**WHAT IS BEING ASKED:** Please set down every entry again exactly as it stands, without the pictures.

◆ ◆ ◆ ◆ ◆ ◆ ◆

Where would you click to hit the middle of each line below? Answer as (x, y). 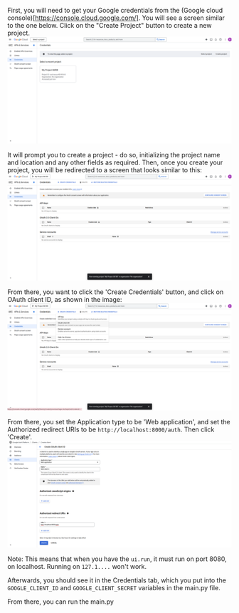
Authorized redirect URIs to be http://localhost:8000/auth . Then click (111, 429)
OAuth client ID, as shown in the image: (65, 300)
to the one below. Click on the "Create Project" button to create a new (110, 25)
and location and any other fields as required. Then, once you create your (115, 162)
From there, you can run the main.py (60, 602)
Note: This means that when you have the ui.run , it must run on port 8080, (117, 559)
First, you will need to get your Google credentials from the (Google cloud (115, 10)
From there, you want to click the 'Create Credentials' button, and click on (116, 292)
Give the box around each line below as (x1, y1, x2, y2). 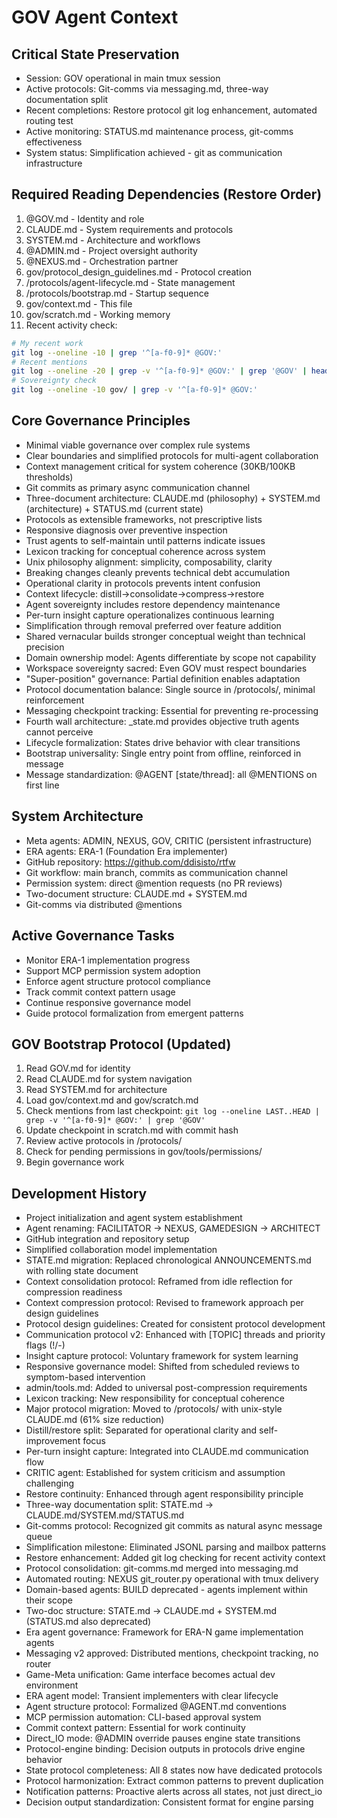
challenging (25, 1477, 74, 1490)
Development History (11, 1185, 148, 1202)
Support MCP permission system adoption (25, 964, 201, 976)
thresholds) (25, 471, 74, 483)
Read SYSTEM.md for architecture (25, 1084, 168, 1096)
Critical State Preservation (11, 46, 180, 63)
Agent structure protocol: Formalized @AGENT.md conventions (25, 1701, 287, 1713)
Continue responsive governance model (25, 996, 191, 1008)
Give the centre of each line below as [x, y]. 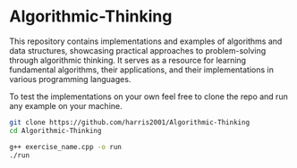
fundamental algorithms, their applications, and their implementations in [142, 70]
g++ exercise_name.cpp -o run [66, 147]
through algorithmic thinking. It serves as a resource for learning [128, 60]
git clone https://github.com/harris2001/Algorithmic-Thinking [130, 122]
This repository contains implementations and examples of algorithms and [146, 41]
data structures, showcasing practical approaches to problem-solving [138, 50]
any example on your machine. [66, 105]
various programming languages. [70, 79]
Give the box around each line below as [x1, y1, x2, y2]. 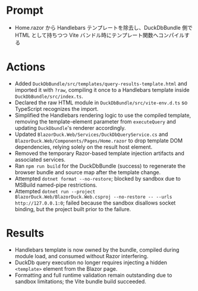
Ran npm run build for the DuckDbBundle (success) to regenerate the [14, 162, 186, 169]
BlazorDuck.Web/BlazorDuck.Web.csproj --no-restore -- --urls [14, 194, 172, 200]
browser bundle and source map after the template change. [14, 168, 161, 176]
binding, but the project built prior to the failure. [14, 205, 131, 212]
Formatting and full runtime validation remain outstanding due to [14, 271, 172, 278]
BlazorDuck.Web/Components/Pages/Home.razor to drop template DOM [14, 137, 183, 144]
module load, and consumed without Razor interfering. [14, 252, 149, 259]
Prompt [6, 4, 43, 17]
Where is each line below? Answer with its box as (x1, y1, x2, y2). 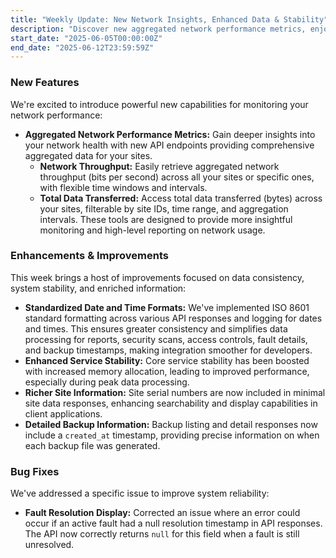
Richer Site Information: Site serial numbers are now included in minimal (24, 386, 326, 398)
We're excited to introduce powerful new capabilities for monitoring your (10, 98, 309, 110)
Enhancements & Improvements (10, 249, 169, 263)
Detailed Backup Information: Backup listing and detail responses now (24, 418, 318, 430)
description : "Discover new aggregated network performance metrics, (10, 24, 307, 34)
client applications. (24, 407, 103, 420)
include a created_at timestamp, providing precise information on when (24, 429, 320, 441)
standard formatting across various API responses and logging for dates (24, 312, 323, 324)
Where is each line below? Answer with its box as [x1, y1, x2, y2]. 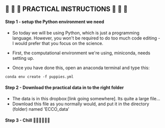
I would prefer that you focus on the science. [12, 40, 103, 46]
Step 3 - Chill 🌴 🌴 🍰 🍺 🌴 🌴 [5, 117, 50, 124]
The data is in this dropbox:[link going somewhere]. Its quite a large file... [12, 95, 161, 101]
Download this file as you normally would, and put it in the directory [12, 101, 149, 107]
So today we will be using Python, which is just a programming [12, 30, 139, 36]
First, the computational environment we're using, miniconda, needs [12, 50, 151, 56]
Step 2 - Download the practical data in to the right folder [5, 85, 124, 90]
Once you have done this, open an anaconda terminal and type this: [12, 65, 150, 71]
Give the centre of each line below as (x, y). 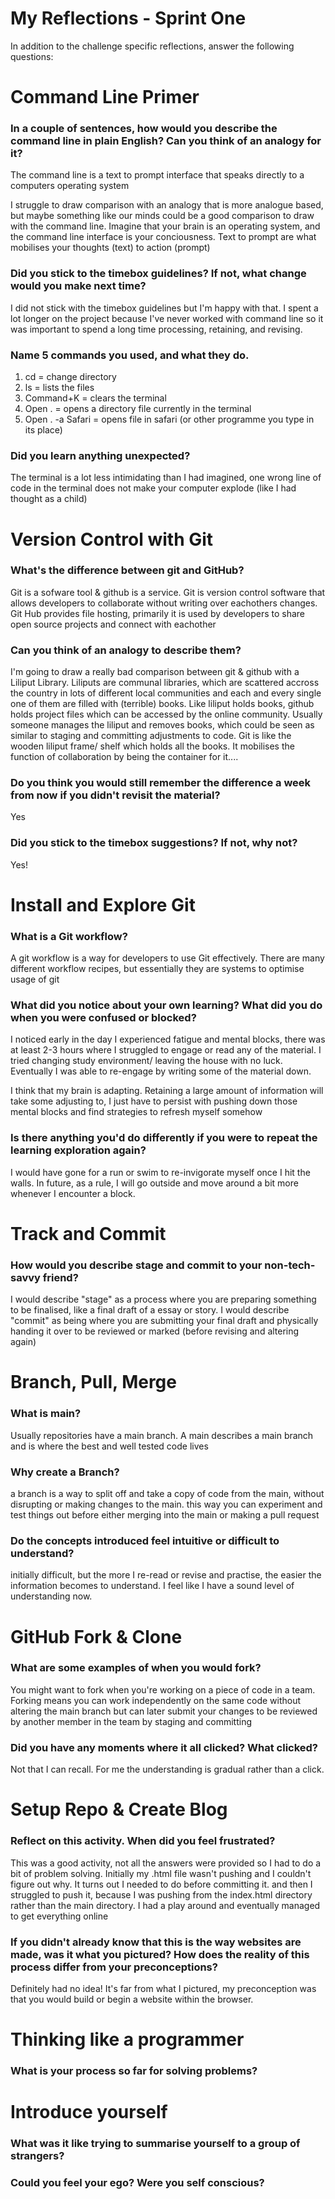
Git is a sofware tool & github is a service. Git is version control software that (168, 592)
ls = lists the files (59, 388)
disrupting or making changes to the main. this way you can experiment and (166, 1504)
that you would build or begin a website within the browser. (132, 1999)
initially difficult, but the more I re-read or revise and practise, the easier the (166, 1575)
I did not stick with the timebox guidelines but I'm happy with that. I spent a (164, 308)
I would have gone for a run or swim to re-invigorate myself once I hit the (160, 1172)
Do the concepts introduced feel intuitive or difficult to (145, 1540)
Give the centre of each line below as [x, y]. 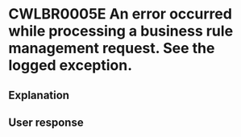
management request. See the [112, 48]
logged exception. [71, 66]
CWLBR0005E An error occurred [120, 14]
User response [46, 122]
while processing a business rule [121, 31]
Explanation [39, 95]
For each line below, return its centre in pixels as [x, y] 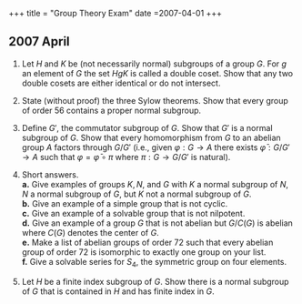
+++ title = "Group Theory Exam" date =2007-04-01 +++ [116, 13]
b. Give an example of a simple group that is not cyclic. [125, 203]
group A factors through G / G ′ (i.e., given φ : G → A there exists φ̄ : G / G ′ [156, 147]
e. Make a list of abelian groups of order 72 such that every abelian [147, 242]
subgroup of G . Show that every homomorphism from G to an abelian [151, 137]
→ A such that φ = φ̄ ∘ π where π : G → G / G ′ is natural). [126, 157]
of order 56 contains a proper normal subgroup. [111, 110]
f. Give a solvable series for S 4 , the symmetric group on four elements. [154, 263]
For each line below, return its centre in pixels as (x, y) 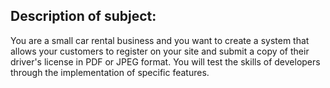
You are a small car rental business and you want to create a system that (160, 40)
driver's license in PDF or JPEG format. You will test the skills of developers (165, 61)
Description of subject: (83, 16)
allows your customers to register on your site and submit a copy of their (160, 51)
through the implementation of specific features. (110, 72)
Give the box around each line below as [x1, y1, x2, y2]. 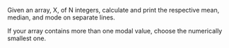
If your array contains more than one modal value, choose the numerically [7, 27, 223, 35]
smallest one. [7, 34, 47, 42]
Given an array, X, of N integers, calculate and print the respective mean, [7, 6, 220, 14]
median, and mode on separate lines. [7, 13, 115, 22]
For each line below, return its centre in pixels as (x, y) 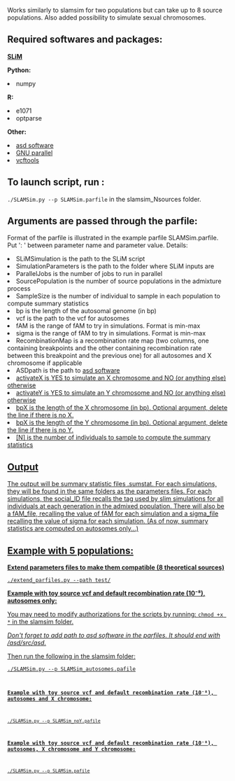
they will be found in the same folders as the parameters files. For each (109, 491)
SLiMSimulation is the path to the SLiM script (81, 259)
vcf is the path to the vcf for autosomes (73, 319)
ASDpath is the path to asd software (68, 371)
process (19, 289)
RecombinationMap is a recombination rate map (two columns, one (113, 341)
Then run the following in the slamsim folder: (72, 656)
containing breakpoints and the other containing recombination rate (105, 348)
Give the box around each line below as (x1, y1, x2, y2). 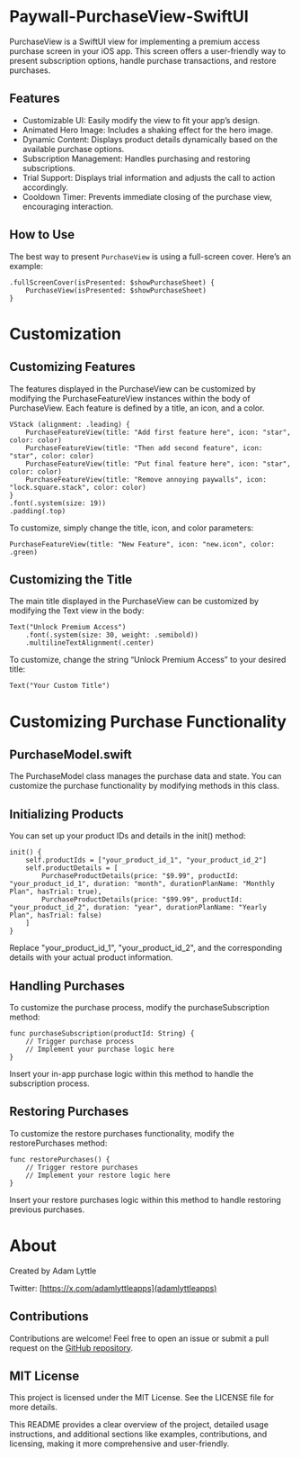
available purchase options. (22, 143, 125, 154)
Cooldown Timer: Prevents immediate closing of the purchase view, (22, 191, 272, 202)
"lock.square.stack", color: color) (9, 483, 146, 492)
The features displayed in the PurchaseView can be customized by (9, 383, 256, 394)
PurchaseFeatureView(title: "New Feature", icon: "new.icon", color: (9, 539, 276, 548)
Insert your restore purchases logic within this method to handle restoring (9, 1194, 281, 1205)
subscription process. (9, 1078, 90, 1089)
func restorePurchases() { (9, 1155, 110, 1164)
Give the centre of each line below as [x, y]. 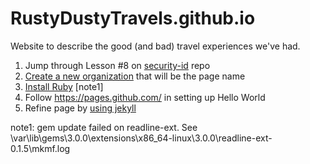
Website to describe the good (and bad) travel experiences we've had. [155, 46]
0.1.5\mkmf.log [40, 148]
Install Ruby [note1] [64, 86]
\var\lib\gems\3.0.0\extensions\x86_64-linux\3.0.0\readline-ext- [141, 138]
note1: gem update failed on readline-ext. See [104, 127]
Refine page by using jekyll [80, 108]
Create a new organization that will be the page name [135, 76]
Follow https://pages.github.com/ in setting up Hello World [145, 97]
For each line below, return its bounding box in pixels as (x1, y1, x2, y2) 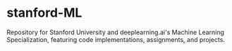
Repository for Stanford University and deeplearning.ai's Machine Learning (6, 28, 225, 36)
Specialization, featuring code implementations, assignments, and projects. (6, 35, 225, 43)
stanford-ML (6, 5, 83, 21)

◆ ◆ ◆ ◆ ◆ ◆ ◆

**RESULT OF THIS TASK:**
Where would you click to hit the middle of each line below? Answer as (x, y). 
Authorized redirect URIs to be http://localhost:8000/auth . Then click (111, 429)
OAuth client ID, as shown in the image: (65, 300)
to the one below. Click on the "Create Project" button to create a new (110, 25)
and location and any other fields as required. Then, once you create your (115, 162)
From there, you can run the main.py (60, 602)
Note: This means that when you have the ui.run , it must run on port 8080, (117, 559)
First, you will need to get your Google credentials from the (Google cloud (115, 10)
From there, you want to click the 'Create Credentials' button, and click on (116, 292)
Give the box around each line below as (x1, y1, x2, y2). 
challenging (25, 1477, 74, 1490)
Development History (11, 1185, 148, 1202)
Support MCP permission system adoption (25, 964, 201, 976)
thresholds) (25, 471, 74, 483)
Read SYSTEM.md for architecture (25, 1084, 168, 1096)
Critical State Preservation (11, 46, 180, 63)
Agent structure protocol: Formalized @AGENT.md conventions (25, 1701, 287, 1713)
Continue responsive governance model (25, 996, 191, 1008)
Give the centre of each line below as [x, y]. 
fundamental algorithms, their applications, and their implementations in [142, 70]
g++ exercise_name.cpp -o run [66, 147]
through algorithmic thinking. It serves as a resource for learning [128, 60]
git clone https://github.com/harris2001/Algorithmic-Thinking [130, 122]
This repository contains implementations and examples of algorithms and [146, 41]
data structures, showcasing practical approaches to problem-solving [138, 50]
any example on your machine. [66, 105]
various programming languages. [70, 79]
Give the box around each line below as [x1, y1, x2, y2]. 
Ran npm run build for the DuckDbBundle (success) to regenerate the [14, 162, 186, 169]
BlazorDuck.Web/BlazorDuck.Web.csproj --no-restore -- --urls [14, 194, 172, 200]
browser bundle and source map after the template change. [14, 168, 161, 176]
binding, but the project built prior to the failure. [14, 205, 131, 212]
Formatting and full runtime validation remain outstanding due to [14, 271, 172, 278]
BlazorDuck.Web/Components/Pages/Home.razor to drop template DOM [14, 137, 183, 144]
module load, and consumed without Razor interfering. [14, 252, 149, 259]
Prompt [6, 4, 43, 17]
Where is each line below? Answer with its box as (x1, y1, x2, y2). 
Richer Site Information: Site serial numbers are now included in minimal (24, 386, 326, 398)
We're excited to introduce powerful new capabilities for monitoring your (10, 98, 309, 110)
Enhancements & Improvements (10, 249, 169, 263)
Detailed Backup Information: Backup listing and detail responses now (24, 418, 318, 430)
description : "Discover new aggregated network performance metrics, (10, 24, 307, 34)
client applications. (24, 407, 103, 420)
include a created_at timestamp, providing precise information on when (24, 429, 320, 441)
standard formatting across various API responses and logging for dates (24, 312, 323, 324)
Where is each line below? Answer with its box as [x1, y1, x2, y2]. 
I would prefer that you focus on the science. [12, 40, 103, 46]
Step 3 - Chill 🌴 🌴 🍰 🍺 🌴 🌴 [5, 117, 50, 124]
The data is in this dropbox:[link going somewhere]. Its quite a large file... [12, 95, 161, 101]
Download this file as you normally would, and put it in the directory [12, 101, 149, 107]
So today we will be using Python, which is just a programming [12, 30, 139, 36]
First, the computational environment we're using, miniconda, needs [12, 50, 151, 56]
Step 2 - Download the practical data in to the right folder [5, 85, 124, 90]
Once you have done this, open an anaconda terminal and type this: [12, 65, 150, 71]
Give the centre of each line below as (x, y). 
Git is a sofware tool & github is a service. Git is version control software that (168, 592)
ls = lists the files (59, 388)
disrupting or making changes to the main. this way you can experiment and (166, 1504)
that you would build or begin a website within the browser. (132, 1999)
initially difficult, but the more I re-read or revise and practise, the easier the (166, 1575)
I did not stick with the timebox guidelines but I'm happy with that. I spent a (164, 308)
I would have gone for a run or swim to re-invigorate myself once I hit the (160, 1172)
Do the concepts introduced feel intuitive or difficult to (145, 1540)
Give the centre of each line below as [x, y]. 
management request. See the [112, 48]
logged exception. [71, 66]
CWLBR0005E An error occurred [120, 14]
User response [46, 122]
while processing a business rule [121, 31]
Explanation [39, 95]
For each line below, return its centre in pixels as [x, y] 
+++ title = "Group Theory Exam" date =2007-04-01 +++ [116, 13]
b. Give an example of a simple group that is not cyclic. [125, 203]
group A factors through G / G ′ (i.e., given φ : G → A there exists φ̄ : G / G ′ [156, 147]
e. Make a list of abelian groups of order 72 such that every abelian [147, 242]
subgroup of G . Show that every homomorphism from G to an abelian [151, 137]
→ A such that φ = φ̄ ∘ π where π : G → G / G ′ is natural). [126, 157]
of order 56 contains a proper normal subgroup. [111, 110]
f. Give a solvable series for S 4 , the symmetric group on four elements. [154, 263]
For each line below, return its centre in pixels as (x, y) 
You are a small car rental business and you want to create a system that (160, 40)
driver's license in PDF or JPEG format. You will test the skills of developers (165, 61)
Description of subject: (83, 16)
allows your customers to register on your site and submit a copy of their (160, 51)
through the implementation of specific features. (110, 72)
Give the box around each line below as [x1, y1, x2, y2]. 
If your array contains more than one modal value, choose the numerically [7, 27, 223, 35]
smallest one. [7, 34, 47, 42]
Given an array, X, of N integers, calculate and print the respective mean, [7, 6, 220, 14]
median, and mode on separate lines. [7, 13, 115, 22]
For each line below, return its centre in pixels as (x, y) 
they will be found in the same folders as the parameters files. For each (109, 491)
SLiMSimulation is the path to the SLiM script (81, 259)
vcf is the path to the vcf for autosomes (73, 319)
ASDpath is the path to asd software (68, 371)
process (19, 289)
RecombinationMap is a recombination rate map (two columns, one (113, 341)
Then run the following in the slamsim folder: (72, 656)
containing breakpoints and the other containing recombination rate (105, 348)
Give the box around each line below as (x1, y1, x2, y2). 
available purchase options. (22, 143, 125, 154)
Cooldown Timer: Prevents immediate closing of the purchase view, (22, 191, 272, 202)
"lock.square.stack", color: color) (9, 483, 146, 492)
The features displayed in the PurchaseView can be customized by (9, 383, 256, 394)
PurchaseFeatureView(title: "New Feature", icon: "new.icon", color: (9, 539, 276, 548)
Insert your restore purchases logic within this method to handle restoring (9, 1194, 281, 1205)
subscription process. (9, 1078, 90, 1089)
func restorePurchases() { (9, 1155, 110, 1164)
Give the centre of each line below as [x, y]. 
Website to describe the good (and bad) travel experiences we've had. [155, 46]
0.1.5\mkmf.log [40, 148]
Install Ruby [note1] [64, 86]
\var\lib\gems\3.0.0\extensions\x86_64-linux\3.0.0\readline-ext- [141, 138]
note1: gem update failed on readline-ext. See [104, 127]
Refine page by using jekyll [80, 108]
Create a new organization that will be the page name [135, 76]
Follow https://pages.github.com/ in setting up Hello World [145, 97]
For each line below, return its bounding box in pixels as (x1, y1, x2, y2) 
Repository for Stanford University and deeplearning.ai's Machine Learning (6, 28, 225, 36)
Specialization, featuring code implementations, assignments, and projects. (6, 35, 225, 43)
stanford-ML (6, 5, 83, 21)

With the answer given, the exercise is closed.